Prolifique songwriter capable d’essouffler Robert Pollard sur son propre terrain, ce canadien torche une pop lo-fi tous azimuts, capable d’éclairs fulgurants.
Un peu écarté du tumulte du rock montréalais (The Funeral connection…), Chad VanGaalen de Calgary n’en est pas moins, à 24 ans, un outsider de luxe, l’alternative à surveiller de très près. Certes, nous n’avons pas à la Pinkushion Team l’attirail technologique d’espionnage de la NSA pour suivre à la trace nos proies (« The Skelliconnection » donc), on préfère de toute manière se fier à nos branches satellites ultra sensitives (nos oreilles quoi) et ce bon vieux flair. C’est Sub Pop qui nous a toutefois mâché le travail et débusqué cette perle rare. Agence prestigieuse spécialisée dans la chasse aux nouveaux talents, Sub Pop s’est cette année déjà distingué en signant la fantastique chevauchée pop de Band Of Horses.
Le légendaire label des Pernice Brothers (oui, ça change de Nirvana) s’est entiché de quelques démos du jeune illustrateur (son premier job) qui n’auraient jamais dû dépasser le cercle de ses intimes – la fuite provient sans doute de ce même cercle. Révélé en 2005, Infiniheart est un premier jet au cachet certain. Un Best of en quelque sorte puisé parmi ses dizaines d’ébauches « définitives » cachées jusqu’alors dans une malle sous un lit – à l’instar Iron & Wine – et publié illico sans retouches studio. Un disque au final décousu mais non dépourvu d’hospitalité, qui se démarque par ce sens inné de l’accueil qui nous fera toujours préférer les chaleureuses chambres d’hôtes aux palaces de marbre.

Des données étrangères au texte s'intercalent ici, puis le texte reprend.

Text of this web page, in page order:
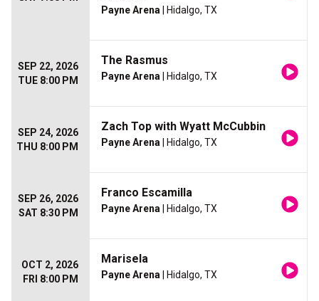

Après cette reconnaissance, la machine VanGaalen a continué de s’emballer – comme si dépourvue de bouton « Arrêt » – produisant inlassablement des kilomètres de bande sonores tarabiscotées. Un an après Infiniheart, c’est en toute logique qu’il nous sort de son chapeau 15 nouvelles chansons que l’on considèrera comme son premier véritable album. Les moyens techniques sont logiquement revus à la hausse, mais VanGaalen n’a pas pour autant voulu se débarrasser de ses méthodes de travail exiguës et de cette ambiance de chantier permanent qui prédominait sur Infiniheart. Les deux disques se valent en terme de contenu. Certes, on aurait apprécié à l’instar d’un Joseph Arthur – avec lequel VanGaalen possède incontestablement quelques points communs – une ligne directrice commune ou un passage furtif au centre de triage, histoire de démêler quelques noeuds. Mais peut-être y aurions-nous perdu dans ce cas là en vibration.
Doté d’un tremolo de voix particulier, celui-ci fait des merveilles sur ces progressions d’accords bariolées, sans cesse embarquées dans des variations d’arrangements impondérables : le banjo roots de “Wing Finger”, le délire somnambule de “Gubbish”, ou le radical “Red Hot Drops” qui nage dans un étang electro folk lounge pas très propre. Et pourtant derrière ce manque d’évidence, Chad VanGaalen parvient à généralement en tirer une ligne mélodique cristalline de toute beauté.
Toujours pas réconcilié avec l’indie rock explosif, il revient à la charge avec “Flower Gardens”, une petite bombe à retardement électrique que n’aurait pas renié « Magic » Dwight Twilley, ou encore l’incendiaire “Burn To Ash”. Egalement fin mélodiste accompagné d’une guitare folk, il nous livre au milieu de ces expérimentations pas sérieuses quelques délicatesses tel l’Elliott Smith en diable “Sing Me To Sleep”. Pas vraiment déterminé à vampiriser sur un style particulier, “Dead Ends” laisse échapper quelques odeurs d’Americana, une chanson de Loner dotée d’une grandiloquence inattendue.
Au regard de cet immense barda, voilà un artiste dont on sait qu’il ne changera pas la face de la musique, mais auquel on aimera revenir régulièrement. Un peu comme ce jean informe et troué que l’on se trimballe depuis le lycée et qui fait tant honte à votre copine mais dans lequel on se sent tellement bien.